Content starts

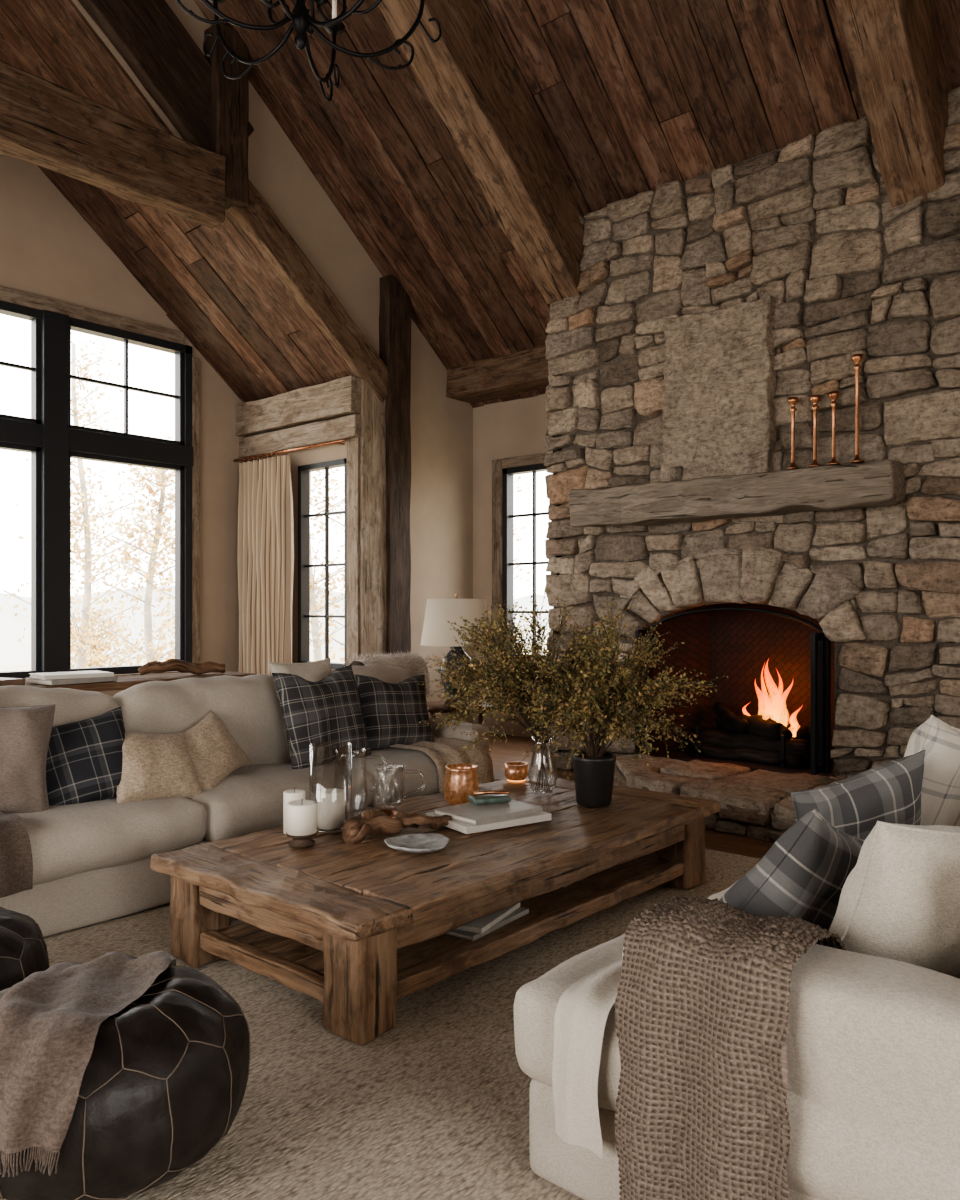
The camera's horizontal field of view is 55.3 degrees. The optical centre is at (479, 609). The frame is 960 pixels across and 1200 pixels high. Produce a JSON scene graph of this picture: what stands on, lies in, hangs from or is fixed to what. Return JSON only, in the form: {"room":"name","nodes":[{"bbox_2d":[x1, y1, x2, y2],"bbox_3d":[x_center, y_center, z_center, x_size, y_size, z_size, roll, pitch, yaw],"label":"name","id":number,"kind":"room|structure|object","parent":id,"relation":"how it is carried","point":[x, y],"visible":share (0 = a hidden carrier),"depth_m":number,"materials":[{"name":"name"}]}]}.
{"room":"living room","nodes":[
{"label":"living room","id":0,"kind":"room"},
{"bbox_2d":[0,154,244,695],"bbox_3d":[-6.059,-2.380,7.769,0.150,7.760,9.720,0,0,41],"label":"wall","id":1,"kind":"structure","parent":0,"point":[48,249],"depth_m":10.09,"materials":[{"name":"beige paint"}]},
{"bbox_2d":[0,286,199,681],"bbox_3d":[-4.937,-0.855,8.921,0.218,4.710,4.930,0,0,41],"label":"window","id":2,"kind":"structure","parent":1,"relation":"in","point":[49,435],"depth_m":9.54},
{"bbox_2d":[71,0,472,722],"bbox_3d":[-3.864,-3.140,7.112,0.080,9.280,11.620,0,0,41],"label":"wall","id":3,"kind":"structure","parent":0,"point":[441,440],"depth_m":10.60,"materials":[{"name":"beige paint"}]},
{"bbox_2d":[379,274,411,655],"bbox_3d":[-0.948,-1.098,10.255,0.192,5.212,0.353,0,0,41],"label":"timber post","id":4,"kind":"object","parent":3,"relation":"attached to","point":[394,302],"depth_m":10.16,"materials":[{"name":"brown wood"}]},
{"bbox_2d":[246,423,346,669],"bbox_3d":[-2.071,-0.500,10.658,2.050,4.000,0.120,0,0,41],"label":"wall alcove","id":5,"kind":"structure","parent":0,"point":[335,451],"depth_m":10.63,"materials":[{"name":"beige paint"}]},
{"bbox_2d":[0,0,387,402],"bbox_3d":[-4.077,-4.613,6.606,0.285,4.672,9.602,0,0,41],"label":"timber truss","id":6,"kind":"object","parent":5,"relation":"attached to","point":[199,176],"visible":0.92,"depth_m":8.10,"materials":[{"name":"brown wood"}]},
{"bbox_2d":[233,439,346,461],"bbox_3d":[-2.165,-1.800,10.475,2.050,0.060,0.180,0,0,41],"label":"curtain rod","id":7,"kind":"object","parent":5,"relation":"attached to","point":[245,459],"visible":0.98,"depth_m":10.40,"materials":[{"name":"orange metal"}]},
{"bbox_2d":[237,455,293,676],"bbox_3d":[-2.517,-0.145,10.703,0.979,3.230,0.134,0,0,41],"label":"striped curtain","id":8,"kind":"object","parent":7,"relation":"hanging from","point":[265,557],"visible":0.73,"depth_m":10.65,"materials":[{"name":"beige fabric"}]},
{"bbox_2d":[235,376,386,664],"bbox_3d":[-2.010,-0.501,10.635,2.181,4.012,0.504,0,0,41],"label":"trim","id":9,"kind":"structure","parent":5,"relation":"attached to","point":[347,408],"depth_m":9.99,"materials":[{"name":"brown wood"}]},
{"bbox_2d":[298,458,346,668],"bbox_3d":[-1.730,-0.505,10.327,0.880,2.310,0.130,0,0,41],"label":"window","id":10,"kind":"structure","parent":5,"relation":"in","point":[304,515],"depth_m":10.53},
{"bbox_2d":[0,0,959,407],"bbox_3d":[-0.716,-5.017,4.346,12.800,5.826,11.800,0,0,41],"label":"ceiling","id":11,"kind":"structure","parent":0,"point":[629,98],"depth_m":8.29,"materials":[{"name":"brown wood"}]},
{"bbox_2d":[176,0,441,101],"bbox_3d":[-0.786,-4.894,4.008,1.324,4.868,1.209,0,0,41],"label":"chandelier","id":12,"kind":"object","parent":11,"relation":"hanging from","point":[300,17],"visible":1,"depth_m":4.11,"materials":[{"name":"metal"}]},
{"bbox_2d":[375,0,584,304],"bbox_3d":[-0.720,-5.163,6.880,0.437,4.515,5.406,0,0,41],"label":"ceiling beam","id":13,"kind":"structure","parent":11,"relation":"attached to","point":[465,76],"depth_m":7.71,"materials":[{"name":"brown wood"}]},
{"bbox_2d":[835,0,948,204],"bbox_3d":[1.629,-5.174,4.821,0.394,4.510,5.400,0,0,41],"label":"ceiling beam","id":14,"kind":"structure","parent":11,"relation":"attached to","point":[893,46],"depth_m":6.09,"materials":[{"name":"brown wood"}]},
{"bbox_2d":[446,345,548,402],"bbox_3d":[0.636,-2.759,10.414,2.367,0.443,0.505,0,0,41],"label":"beam","id":15,"kind":"structure","parent":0,"point":[525,371],"depth_m":10.53,"materials":[{"name":"brown wood"}]},
{"bbox_2d":[473,395,550,737],"bbox_3d":[0.949,-0.550,10.542,2.650,4.100,0.120,0,0,41],"label":"wall nook","id":16,"kind":"structure","parent":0,"point":[513,428],"depth_m":11.17,"materials":[{"name":"beige paint"}]},
{"bbox_2d":[490,452,546,665],"bbox_3d":[0.729,-0.560,10.601,1.560,2.520,0.080,0,0,41],"label":"window frame","id":17,"kind":"structure","parent":16,"relation":"in","point":[498,465],"depth_m":11.04,"materials":[{"name":"brown wood"}]},
{"bbox_2d":[502,463,547,660],"bbox_3d":[0.801,-0.550,10.638,1.300,2.300,0.130,0,0,41],"label":"window","id":18,"kind":"structure","parent":16,"relation":"in","point":[508,516],"depth_m":10.98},
{"bbox_2d":[490,733,774,858],"bbox_3d":[-0.587,1.520,4.419,12.700,0.040,11.876,0,0,41],"label":"floor","id":19,"kind":"structure","parent":0,"point":[502,752],"depth_m":8.51,"materials":[{"name":"brown wood"}]},
{"bbox_2d":[0,671,254,691],"bbox_3d":[-2.564,0.969,5.530,0.462,1.062,2.554,0,0,41],"label":"console table","id":20,"kind":"object","parent":19,"relation":"on","point":[123,682],"visible":0.14,"depth_m":5.64,"materials":[{"name":"brown wood"}]},
{"bbox_2d":[0,677,24,686],"bbox_3d":[-2.827,0.416,5.196,0.262,0.040,0.360,0,0,30],"label":"books","id":21,"kind":"object","parent":20,"relation":"on","point":[4,682],"visible":1,"depth_m":5.22,"materials":[{"name":"white paper"}]},
{"bbox_2d":[24,670,116,684],"bbox_3d":[-2.476,0.408,5.553,0.343,0.056,0.448,0,0,41],"label":"books","id":22,"kind":"object","parent":20,"relation":"on","point":[70,677],"visible":0.96,"depth_m":5.45,"materials":[{"name":"white paper"}]},
{"bbox_2d":[139,658,224,675],"bbox_3d":[-1.985,0.375,6.127,0.123,0.117,0.613,0,0,41],"label":"branch","id":23,"kind":"object","parent":20,"relation":"on","point":[198,666],"visible":1,"depth_m":6.08,"materials":[{"name":"brown wood"}]},
{"bbox_2d":[44,848,758,1199],"bbox_3d":[-0.227,1.488,2.855,6.500,0.021,6.400,0,0,41],"label":"area rug","id":24,"kind":"object","parent":19,"relation":"on","point":[435,1105],"visible":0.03,"depth_m":2.83,"materials":[{"name":"beige carpet"}]},
{"bbox_2d":[0,906,48,988],"bbox_3d":[-1.833,1.258,3.103,0.682,0.418,0.679,0,0,41],"label":"pouf","id":25,"kind":"object","parent":24,"relation":"on","point":[23,948],"visible":0.62,"depth_m":3.09,"materials":[{"name":"black leather"}]},
{"bbox_2d":[0,963,249,1199],"bbox_3d":[-1.001,1.238,2.443,0.752,0.459,0.755,0,0,41],"label":"pouf","id":26,"kind":"object","parent":24,"relation":"on","point":[167,1075],"visible":0.7,"depth_m":2.20,"materials":[{"name":"black leather"}]},
{"bbox_2d":[0,949,175,1178],"bbox_3d":[-1.119,1.198,2.421,0.517,0.433,0.767,0,0,-3],"label":"throw blanket","id":27,"kind":"object","parent":26,"relation":"on","point":[49,1020],"visible":1,"depth_m":2.18,"materials":[{"name":"brown fabric"}]},
{"bbox_2d":[0,665,497,935],"bbox_3d":[-1.607,0.932,5.237,1.198,1.080,4.302,0,0,41],"label":"sofa","id":28,"kind":"object","parent":24,"relation":"on","point":[92,859],"visible":0.56,"depth_m":4.79,"materials":[{"name":"beige fabric"}]},
{"bbox_2d":[0,811,32,897],"bbox_3d":[-2.441,0.773,4.058,0.984,0.855,0.513,0,0,41],"label":"throw","id":29,"kind":"object","parent":28,"relation":"on","point":[16,860],"visible":1,"depth_m":3.91,"materials":[{"name":"brown fabric"}]},
{"bbox_2d":[0,703,57,813],"bbox_3d":[-2.277,0.694,4.259,0.620,0.581,0.283,0,0,-38],"label":"pillow","id":30,"kind":"object","parent":28,"relation":"on","point":[25,732],"visible":0.94,"depth_m":4.27,"materials":[{"name":"beige fabric"}]},
{"bbox_2d":[47,706,123,806],"bbox_3d":[-1.980,0.759,4.577,0.561,0.519,0.248,0,0,-35],"label":"plaid pillow","id":31,"kind":"object","parent":28,"relation":"on","point":[82,758],"visible":0.63,"depth_m":4.51,"materials":[{"name":"black fabric"}]},
{"bbox_2d":[114,731,200,803],"bbox_3d":[-1.702,0.807,4.767,0.294,0.398,0.532,0,0,41],"label":"pillow","id":32,"kind":"object","parent":28,"relation":"on","point":[150,764],"visible":0.88,"depth_m":4.69,"materials":[{"name":"beige fabric"}]},
{"bbox_2d":[182,712,250,789],"bbox_3d":[-1.520,0.801,5.126,0.263,0.434,0.562,0,0,13],"label":"pillow","id":33,"kind":"object","parent":28,"relation":"on","point":[216,754],"visible":0.73,"depth_m":5.06,"materials":[{"name":"beige fabric"}]},
{"bbox_2d":[269,659,331,680],"bbox_3d":[-1.156,0.540,6.034,0.164,0.422,0.515,0,0,41],"label":"pillow","id":34,"kind":"object","parent":28,"relation":"on","point":[307,671],"visible":0.28,"depth_m":6.00,"materials":[{"name":"fabric"}]},
{"bbox_2d":[271,664,371,768],"bbox_3d":[-0.981,0.674,5.747,0.270,0.632,0.695,0,0,41],"label":"plaid pillow","id":35,"kind":"object","parent":28,"relation":"on","point":[325,714],"visible":0.96,"depth_m":5.62,"materials":[{"name":"black fabric"}]},
{"bbox_2d":[389,736,493,791],"bbox_3d":[-0.433,1.035,6.359,0.990,0.572,0.565,0,0,41],"label":"throw blanket","id":36,"kind":"object","parent":28,"relation":"on","point":[443,751],"visible":0.46,"depth_m":6.15,"materials":[{"name":"beige fabric"}]},
{"bbox_2d":[355,674,433,750],"bbox_3d":[-0.575,0.700,6.296,0.628,0.531,0.249,0,0,-42],"label":"plaid pillow","id":37,"kind":"object","parent":36,"relation":"on","point":[392,713],"visible":0.87,"depth_m":6.19,"materials":[{"name":"black fabric"}]},
{"bbox_2d":[152,774,719,1044],"bbox_3d":[-0.047,1.247,4.405,1.307,0.447,2.593,0,0,41],"label":"coffee table","id":38,"kind":"object","parent":24,"relation":"on","point":[356,929],"visible":0.83,"depth_m":3.72,"materials":[{"name":"brown wood"}]},
{"bbox_2d":[283,788,304,833],"bbox_3d":[-0.857,0.923,4.230,0.100,0.205,0.100,0,0,41],"label":"pillar candle","id":39,"kind":"object","parent":38,"relation":"on","point":[292,794],"visible":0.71,"depth_m":4.20,"materials":[{"name":"wax"}]},
{"bbox_2d":[286,799,316,847],"bbox_3d":[-0.778,0.926,4.002,0.134,0.200,0.134,0,0,41],"label":"pillar candle","id":40,"kind":"object","parent":38,"relation":"on","point":[301,814],"visible":1,"depth_m":3.95,"materials":[{"name":"wax"}]},
{"bbox_2d":[309,743,351,831],"bbox_3d":[-0.697,0.826,4.276,0.196,0.400,0.196,0,0,41],"label":"hurricane candle holder","id":41,"kind":"object","parent":38,"relation":"on","point":[330,802],"visible":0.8,"depth_m":4.23,"materials":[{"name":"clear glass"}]},
{"bbox_2d":[334,747,388,815],"bbox_3d":[-0.603,0.861,4.598,0.266,0.330,0.170,0,0,-26],"label":"glass pitcher","id":42,"kind":"object","parent":38,"relation":"on","point":[361,747],"visible":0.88,"depth_m":4.58,"materials":[{"name":"clear glass"}]},
{"bbox_2d":[361,809,398,819],"bbox_3d":[-0.477,0.999,4.376,0.179,0.055,0.180,0,0,41],"label":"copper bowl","id":43,"kind":"object","parent":38,"relation":"on","point":[396,813],"visible":0.19,"depth_m":4.41,"materials":[{"name":"brown metal"}]},
{"bbox_2d":[340,809,447,842],"bbox_3d":[-0.407,0.982,4.199,0.309,0.122,0.596,0,0,41],"label":"driftwood","id":44,"kind":"object","parent":38,"relation":"on","point":[356,829],"visible":0.99,"depth_m":4.11,"materials":[{"name":"brown wood"}]},
{"bbox_2d":[375,763,423,812],"bbox_3d":[-0.396,0.901,4.571,0.251,0.250,0.147,0,0,-9],"label":"glass tankard","id":45,"kind":"object","parent":38,"relation":"on","point":[391,763],"visible":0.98,"depth_m":4.56,"materials":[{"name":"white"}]},
{"bbox_2d":[384,833,449,853],"bbox_3d":[-0.256,1.011,3.952,0.290,0.030,0.292,0,0,41],"label":"dish","id":46,"kind":"object","parent":38,"relation":"on","point":[418,843],"visible":1,"depth_m":3.97,"materials":[{"name":"white ceramic"}]},
{"bbox_2d":[444,764,478,804],"bbox_3d":[-0.099,0.928,4.869,0.185,0.195,0.188,0,0,41],"label":"candle holder","id":47,"kind":"object","parent":38,"relation":"on","point":[461,780],"visible":0.89,"depth_m":4.79,"materials":[{"name":"orange glass"}]},
{"bbox_2d":[444,904,528,940],"bbox_3d":[-0.029,1.313,3.945,0.315,0.040,0.429,0,0,34],"label":"books","id":48,"kind":"object","parent":38,"relation":"on","point":[475,929],"visible":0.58,"depth_m":3.80,"materials":[{"name":"grey paper"}]},
{"bbox_2d":[425,800,551,833],"bbox_3d":[0.041,0.997,4.481,0.474,0.058,0.574,0,0,41],"label":"books","id":49,"kind":"object","parent":38,"relation":"on","point":[467,818],"depth_m":4.38,"materials":[{"name":"white paper"}]},
{"bbox_2d":[467,790,510,804],"bbox_3d":[0.046,0.936,4.609,0.200,0.059,0.120,0,0,-20],"label":"box","id":50,"kind":"object","parent":49,"relation":"on","point":[488,796],"visible":1,"depth_m":4.58,"materials":[{"name":"ceramic"}]},
{"bbox_2d":[504,762,527,781],"bbox_3d":[0.219,0.976,5.521,0.143,0.100,0.144,0,0,41],"label":"votive","id":51,"kind":"object","parent":38,"relation":"on","point":[514,771],"visible":0.98,"depth_m":5.47,"materials":[{"name":"orange glass"}]},
{"bbox_2d":[417,587,625,793],"bbox_3d":[0.239,0.450,5.210,1.205,1.152,1.113,0,0,-5],"label":"vase","id":52,"kind":"object","parent":38,"relation":"on","point":[507,664],"visible":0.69,"depth_m":5.07,"materials":[{"name":"clear"}]},
{"bbox_2d":[502,595,727,806],"bbox_3d":[0.682,0.472,4.861,1.103,1.107,1.161,0,0,-12],"label":"plant","id":53,"kind":"object","parent":38,"relation":"on","point":[594,767],"visible":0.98,"depth_m":4.71,"materials":[{"name":"green plant"}]},
{"bbox_2d":[512,879,959,1199],"bbox_3d":[1.341,0.977,2.634,1.696,1.021,2.102,0,0,41],"label":"sofa","id":54,"kind":"object","parent":24,"relation":"on","point":[873,1046],"visible":0.28,"depth_m":1.84,"materials":[{"name":"beige fabric"}]},
{"bbox_2d":[552,957,622,1158],"bbox_3d":[0.392,1.099,2.375,0.156,0.363,0.509,0,0,41],"label":"throw","id":55,"kind":"object","parent":54,"relation":"on","point":[582,1011],"visible":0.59,"depth_m":2.19,"materials":[{"name":"beige fabric"}]},
{"bbox_2d":[614,895,845,1199],"bbox_3d":[0.585,1.075,2.122,0.436,0.752,0.472,0,0,41],"label":"knit throw blanket","id":56,"kind":"object","parent":54,"relation":"on","point":[702,1000],"visible":0.96,"depth_m":2.00,"materials":[{"name":"fabric"}]},
{"bbox_2d":[722,806,867,932],"bbox_3d":[0.876,0.794,2.553,0.309,0.585,0.645,0,0,41],"label":"plaid pillow","id":57,"kind":"object","parent":54,"relation":"on","point":[804,874],"visible":0.52,"depth_m":2.38,"materials":[{"name":"grey fabric"}]},
{"bbox_2d":[793,749,924,841],"bbox_3d":[1.222,0.708,2.947,0.561,0.527,0.220,0,0,-12],"label":"plaid pillow","id":58,"kind":"object","parent":54,"relation":"on","point":[893,790],"visible":0.47,"depth_m":2.85,"materials":[{"name":"grey fabric"}]},
{"bbox_2d":[831,818,959,978],"bbox_3d":[1.107,0.751,2.234,0.567,0.551,0.315,0,0,-21],"label":"linen pillow","id":59,"kind":"object","parent":54,"relation":"on","point":[900,903],"visible":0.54,"depth_m":2.10,"materials":[{"name":"beige fabric"}]},
{"bbox_2d":[903,715,959,831],"bbox_3d":[1.594,0.632,3.189,0.633,0.580,0.244,0,0,-40],"label":"plaid pillow","id":60,"kind":"object","parent":54,"relation":"on","point":[940,743],"visible":0.47,"depth_m":3.03,"materials":[{"name":"white fabric"}]},
{"bbox_2d":[428,700,485,724],"bbox_3d":[-0.188,1.114,7.365,0.630,0.718,0.630,0,0,41],"label":"round side table","id":61,"kind":"object","parent":19,"relation":"on","point":[434,707],"visible":0.1,"depth_m":7.17,"materials":[{"name":"brown wood"}]},
{"bbox_2d":[443,698,465,707],"bbox_3d":[-0.186,0.720,7.124,0.161,0.058,0.187,0,0,24],"label":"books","id":62,"kind":"object","parent":61,"relation":"on","point":[448,700],"visible":0.56,"depth_m":7.06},
{"bbox_2d":[421,593,491,697],"bbox_3d":[-0.188,0.307,7.365,0.580,0.890,0.580,0,0,41],"label":"table lamp","id":63,"kind":"object","parent":61,"relation":"on","point":[436,631],"visible":0.54,"depth_m":7.15,"materials":[{"name":"fabric"}]},
{"bbox_2d":[544,86,959,840],"bbox_3d":[2.490,-1.077,6.799,2.267,5.188,6.122,0,0,-35],"label":"stone fireplace","id":64,"kind":"object","parent":19,"relation":"on","point":[857,609],"visible":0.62,"depth_m":7.12,"materials":[{"name":"grey stone"}]},
{"bbox_2d":[570,458,906,528],"bbox_3d":[1.934,-0.907,7.371,2.784,0.360,0.371,0,0,41],"label":"mantel shelf","id":65,"kind":"object","parent":64,"relation":"attached to","point":[882,482],"visible":1,"depth_m":7.06,"materials":[{"name":"brown wood"}]},
{"bbox_2d":[670,466,682,477],"bbox_3d":[1.631,-1.130,7.607,0.108,0.110,0.110,0,0,41],"label":"stone","id":66,"kind":"object","parent":65,"relation":"on","point":[675,471],"visible":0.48,"depth_m":7.56,"materials":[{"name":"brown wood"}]},
{"bbox_2d":[662,296,776,478],"bbox_3d":[1.935,-1.755,7.474,0.966,1.415,0.208,0,0,41],"label":"panel","id":67,"kind":"object","parent":65,"relation":"on","point":[719,381],"visible":0.82,"depth_m":7.38,"materials":[{"name":"beige stone"}]},
{"bbox_2d":[787,397,798,469],"bbox_3d":[2.394,-1.350,7.006,0.090,0.550,0.090,0,0,41],"label":"candlestick","id":68,"kind":"object","parent":65,"relation":"on","point":[792,401],"visible":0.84,"depth_m":6.99,"materials":[{"name":"brown metal"}]},
{"bbox_2d":[809,395,820,466],"bbox_3d":[2.522,-1.345,6.894,0.090,0.540,0.090,0,0,41],"label":"candlestick","id":69,"kind":"object","parent":65,"relation":"on","point":[814,399],"visible":0.89,"depth_m":6.88,"materials":[{"name":"brown metal"}]},
{"bbox_2d":[827,391,839,465],"bbox_3d":[2.627,-1.347,6.802,0.090,0.545,0.090,0,0,41],"label":"candlestick","id":70,"kind":"object","parent":65,"relation":"on","point":[833,395],"visible":1,"depth_m":6.79,"materials":[{"name":"brown metal"}]},
{"bbox_2d":[851,354,863,463],"bbox_3d":[2.755,-1.470,6.690,0.090,0.790,0.090,0,0,41],"label":"candlestick","id":71,"kind":"object","parent":65,"relation":"on","point":[856,358],"visible":0.97,"depth_m":6.68,"materials":[{"name":"brown metal"}]},
{"bbox_2d":[696,703,810,767],"bbox_3d":[2.308,1.053,7.770,1.087,0.449,0.537,0,0,41],"label":"logs","id":72,"kind":"object","parent":64,"relation":"in","point":[768,742],"visible":0.98,"depth_m":7.64,"materials":[{"name":"black wood"}]},
{"bbox_2d":[742,659,801,736],"bbox_3d":[2.451,0.720,7.672,0.144,0.640,0.531,0,0,-43],"label":"flames","id":73,"kind":"object","parent":72,"relation":"on","point":[773,713],"visible":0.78,"depth_m":7.64,"materials":[{"name":"orange"}]},
{"bbox_3d":[-1.095,0.998,8.599,0.917,1.004,1.046,0,0,41],"label":"armchair","id":74,"kind":"object","parent":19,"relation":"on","visible":0},
{"bbox_2d":[344,651,432,695],"bbox_3d":[-0.997,0.673,8.517,0.882,0.612,0.858,0,0,41],"label":"sheepskin throw","id":75,"kind":"object","parent":74,"relation":"on","point":[414,664],"visible":0.32,"depth_m":8.36,"materials":[{"name":"beige fur"}]},
{"label":"outside","id":76,"kind":"structure","parent":0,"visible":0},
{"bbox_2d":[0,642,546,671],"bbox_3d":[-1.417,3.300,21.166,150.000,2.400,150.000,0,0,41],"label":"ground","id":77,"kind":"structure","parent":76,"point":[339,654],"depth_m":60.50,"materials":[{"name":"white snow"}]},
{"bbox_2d":[0,332,165,667],"bbox_3d":[-7.490,-1.381,17.518,2.705,7.776,2.688,0,0,-5],"label":"birch tree","id":78,"kind":"object","parent":77,"relation":"on","point":[83,633],"visible":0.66,"depth_m":17.54,"materials":[{"name":"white plant"}]},
{"bbox_2d":[71,594,145,667],"bbox_3d":[-8.844,1.072,21.216,2.667,2.921,2.364,0,0,-8],"label":"bush","id":79,"kind":"object","parent":77,"relation":"on","point":[104,643],"visible":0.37,"depth_m":21.39,"materials":[{"name":"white plant"}]},
{"bbox_2d":[87,430,174,666],"bbox_3d":[-5.658,-0.250,15.650,2.419,5.516,2.623,0,0,41],"label":"birch tree","id":80,"kind":"object","parent":77,"relation":"on","point":[151,653],"visible":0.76,"depth_m":15.41,"materials":[{"name":"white plant"}]},
{"bbox_2d":[134,501,174,658],"bbox_3d":[-6.047,-0.459,20.083,2.852,5.948,2.806,0,0,41],"label":"birch tree","id":81,"kind":"object","parent":77,"relation":"on","point":[170,533],"visible":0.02,"depth_m":19.77,"materials":[{"name":"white plant"}]},
{"bbox_2d":[158,524,174,629],"bbox_3d":[-4.895,-1.562,18.162,2.965,8.146,2.770,0,0,41],"label":"birch tree","id":82,"kind":"object","parent":77,"relation":"on","point":[166,611],"visible":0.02,"depth_m":17.87,"materials":[{"name":"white plant"}]},
{"bbox_2d":[310,468,343,660],"bbox_3d":[-3.036,-1.145,17.768,2.463,7.300,2.802,0,0,41],"label":"birch tree","id":83,"kind":"object","parent":77,"relation":"on","point":[316,634],"visible":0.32,"depth_m":17.62,"materials":[{"name":"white plant"}]},
{"bbox_2d":[315,469,343,661],"bbox_3d":[-1.463,-1.668,14.363,2.316,8.356,2.623,0,0,-10],"label":"birch tree","id":84,"kind":"object","parent":77,"relation":"on","point":[336,484],"visible":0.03,"depth_m":14.12,"materials":[{"name":"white plant"}]},
{"bbox_2d":[514,476,544,638],"bbox_3d":[0.340,-1.187,21.129,2.734,7.391,3.181,0,0,41],"label":"birch tree","id":85,"kind":"object","parent":77,"relation":"on","point":[519,477],"visible":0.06,"depth_m":21.34,"materials":[{"name":"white plant"}]},
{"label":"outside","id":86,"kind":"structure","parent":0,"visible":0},
{"bbox_2d":[0,585,549,665],"bbox_3d":[-35.203,1.148,70.638,22.000,8.704,180.000,0,0,41],"label":"landscape","id":87,"kind":"structure","parent":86,"point":[12,652],"depth_m":72.30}
]}

Content ends

## [TASK DESCRIPTION]
Tally the lines of the listing above that contain the word "ceramic" and state the result as a bare number.

## [EXERCISE OUTPUT]
2